The answer must be the lines from the one containing "2019年5月10日(金) [231, 179]" through the last line of the data below, copied exactly, with nothing else.

[Stored records]
--- START ---
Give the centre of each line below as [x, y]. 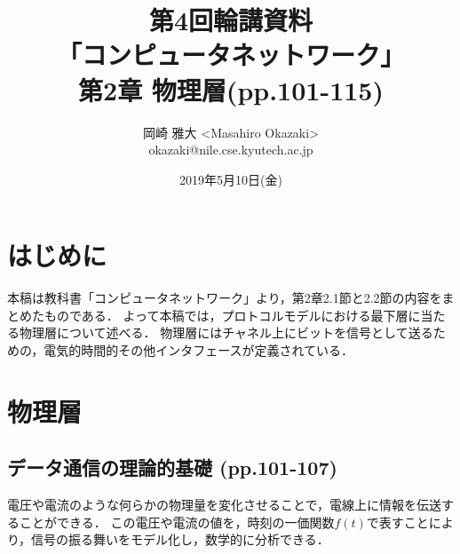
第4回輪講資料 [231, 20]
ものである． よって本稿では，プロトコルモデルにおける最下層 [226, 315]
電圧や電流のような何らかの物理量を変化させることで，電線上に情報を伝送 [225, 505]
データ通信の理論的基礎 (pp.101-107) [172, 467]
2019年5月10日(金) [231, 179]
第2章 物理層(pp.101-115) [231, 89]
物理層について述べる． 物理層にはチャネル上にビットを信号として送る [226, 332]
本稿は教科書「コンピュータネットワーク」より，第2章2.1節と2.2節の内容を [225, 298]
--- END ---
SOLUTION FOR THIS PROBLEM:
2019年5月10日(金) [231, 179]
第2章 物理層(pp.101-115) [231, 89]
物理層について述べる． 物理層にはチャネル上にビットを信号として送る [226, 332]
本稿は教科書「コンピュータネットワーク」より，第2章2.1節と2.2節の内容を [225, 298]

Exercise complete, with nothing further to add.